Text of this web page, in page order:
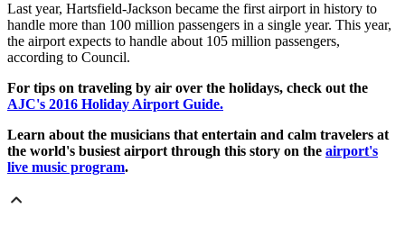
Last year, Hartsfield-Jackson became the first airport in history to
handle more than 100 million passengers in a single year. This year,
the airport expects to handle about 105 million passengers,
according to Council.
For tips on traveling by air over the holidays, check out the
AJC's 2016 Holiday Airport Guide.
Learn about the musicians that entertain and calm travelers at
the world's busiest airport through this story on the airport's
live music program.
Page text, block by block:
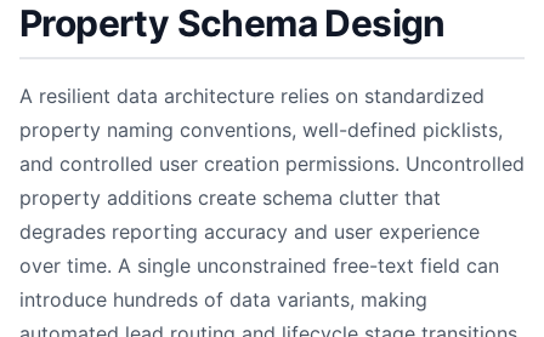
Property Schema Design
A resilient data architecture relies on standardized
property naming conventions, well-defined picklists,
and controlled user creation permissions. Uncontrolled
property additions create schema clutter that
degrades reporting accuracy and user experience
over time. A single unconstrained free-text field can
introduce hundreds of data variants, making
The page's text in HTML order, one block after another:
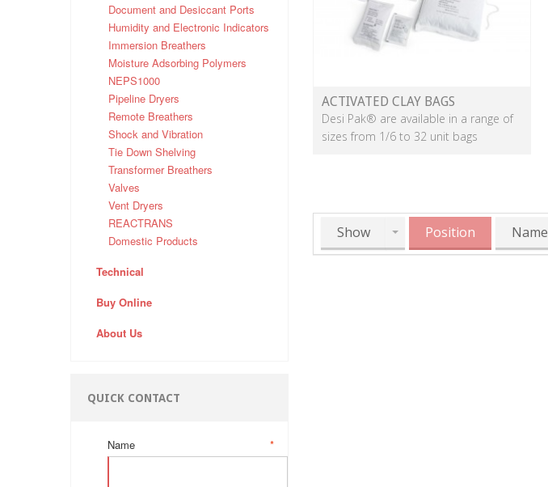
Document and Desiccant Ports
Humidity and Electronic Indicators
Immersion Breathers
Moisture Adsorbing Polymers
NEPS1000
Pipeline Dryers
Remote Breathers
Shock and Vibration
Tie Down Shelving
Transformer Breathers
Valves
Vent Dryers
REACTRANS
Domestic Products
Technical
Buy Online
About Us
QUICK CONTACT
*
Name
ACTIVATED CLAY BAGS
Desi Pak® are available in a range of
sizes from 1/6 to 32 unit bags
Show Position Name
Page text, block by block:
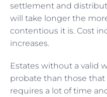
settlement and
will take longer the
contentious it is. Cost
increases.
Estates without a valid
probate than those that
requires a lot of time
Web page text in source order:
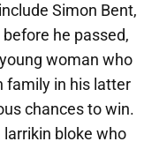
Simon Bent,
he passed,
woman who
family in his latter
chances to win.
bloke who
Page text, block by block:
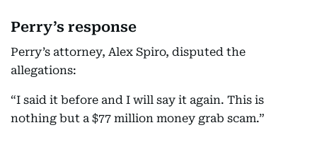
Perry’s response
Perry’s attorney, Alex Spiro, disputed the
allegations:
“I said it before and I will say it again. This is
nothing but a $77 million money grab scam.”
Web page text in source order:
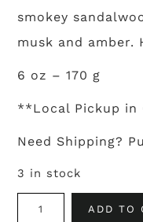
smokey
musk and amber.
6 oz – 170 g
**Local Pickup in
Need Shipping?
3 in stock
Amber
ADD TO
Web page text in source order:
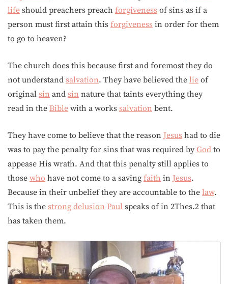
life should preachers preach forgiveness of sins as if a
person must first attain this forgiveness in order for them
to go to heaven?
The church does this because first and foremost they do
not understand salvation. They have believed the lie of
original sin and sin nature that taints everything they
read in the Bible with a works salvation bent.
They have come to believe that the reason Jesus had to die
was to pay the penalty for sins that was required by God to
appease His wrath. And that this penalty still applies to
those who have not come to a saving faith in Jesus.
Because in their unbelief they are accountable to the law.
This is the strong delusion Paul speaks of in 2Thes.2 that
has taken them.
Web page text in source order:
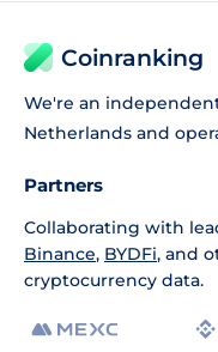
Coinranking
We're an
Netherlands and
Partners
Collaborating with
Binance, BYDFi, and
cryptocurrency data.
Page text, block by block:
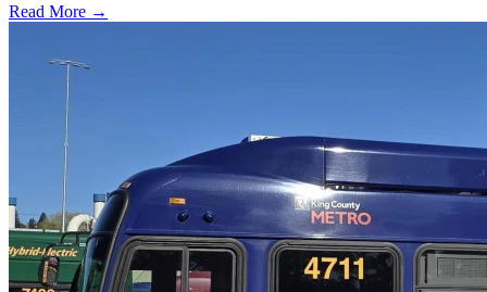
Read More →
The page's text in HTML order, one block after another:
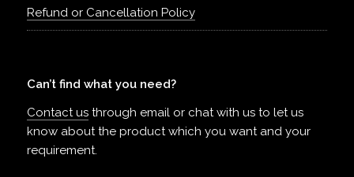
Refund or Cancellation Policy
Can’t find what you need?
Contact us through email or chat with us to let us
know about the product which you want and your
requirement.
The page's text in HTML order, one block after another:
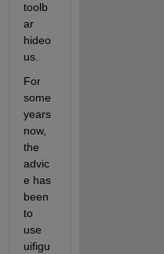
toolb
ar
hideo
us.
For
some
years
now,
the
advic
e has
been
to
use
uifigu
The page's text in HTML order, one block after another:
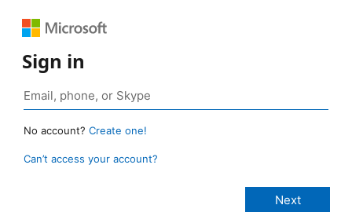
Sign in
No account? Create one!
Can’t access your account?
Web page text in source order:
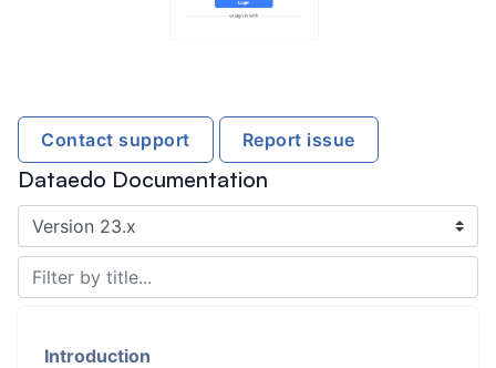
Contact support Report issue
Dataedo Documentation
Introduction
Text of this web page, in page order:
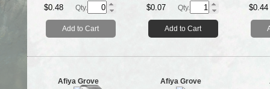
$0.48 Qty.
Add to Cart
$0.07 Qty.
Add to Cart
$0.44
Afiya Grove Afiya Grove
....
▸ **Assigned task**
What is needed is an exact copy of every record above, minus the images.

▸ **Written answer**
Text of this web page, in page order:
Last year, Hartsfield-Jackson became the first airport in history to
handle more than 100 million passengers in a single year. This year,
the airport expects to handle about 105 million passengers,
according to Council.
For tips on traveling by air over the holidays, check out the
AJC's 2016 Holiday Airport Guide.
Learn about the musicians that entertain and calm travelers at
the world's busiest airport through this story on the airport's
live music program.
Page text, block by block:
Property Schema Design
A resilient data architecture relies on standardized
property naming conventions, well-defined picklists,
and controlled user creation permissions. Uncontrolled
property additions create schema clutter that
degrades reporting accuracy and user experience
over time. A single unconstrained free-text field can
introduce hundreds of data variants, making
The page's text in HTML order, one block after another:
Document and Desiccant Ports
Humidity and Electronic Indicators
Immersion Breathers
Moisture Adsorbing Polymers
NEPS1000
Pipeline Dryers
Remote Breathers
Shock and Vibration
Tie Down Shelving
Transformer Breathers
Valves
Vent Dryers
REACTRANS
Domestic Products
Technical
Buy Online
About Us
QUICK CONTACT
*
Name
ACTIVATED CLAY BAGS
Desi Pak® are available in a range of
sizes from 1/6 to 32 unit bags
Show Position Name
Page text, block by block:
settlement and
will take longer the
contentious it is. Cost
increases.
Estates without a valid
probate than those that
requires a lot of time
Web page text in source order:
Simon Bent,
he passed,
woman who
family in his latter
chances to win.
bloke who
Page text, block by block:
Perry’s response
Perry’s attorney, Alex Spiro, disputed the
allegations:
“I said it before and I will say it again. This is
nothing but a $77 million money grab scam.”
Web page text in source order:
smokey
musk and amber.
6 oz – 170 g
**Local Pickup in
Need Shipping?
3 in stock
Amber
ADD TO
Web page text in source order:
life should preachers preach forgiveness of sins as if a
person must first attain this forgiveness in order for them
to go to heaven?
The church does this because first and foremost they do
not understand salvation. They have believed the lie of
original sin and sin nature that taints everything they
read in the Bible with a works salvation bent.
They have come to believe that the reason Jesus had to die
was to pay the penalty for sins that was required by God to
appease His wrath. And that this penalty still applies to
those who have not come to a saving faith in Jesus.
Because in their unbelief they are accountable to the law.
This is the strong delusion Paul speaks of in 2Thes.2 that
has taken them.
Web page text in source order:
Coinranking
We're an
Netherlands and
Partners
Collaborating with
Binance, BYDFi, and
cryptocurrency data.
Page text, block by block:
Read More →
The page's text in HTML order, one block after another:
Refund or Cancellation Policy
Can’t find what you need?
Contact us through email or chat with us to let us
know about the product which you want and your
requirement.
The page's text in HTML order, one block after another:
toolb
ar
hideo
us.
For
some
years
now,
the
advic
e has
been
to
use
uifigu
The page's text in HTML order, one block after another:
Sign in
No account? Create one!
Can’t access your account?
Web page text in source order:
Contact support Report issue
Dataedo Documentation
Introduction
Text of this web page, in page order:
$0.48 Qty.
Add to Cart
$0.07 Qty.
Add to Cart
$0.44
Afiya Grove Afiya Grove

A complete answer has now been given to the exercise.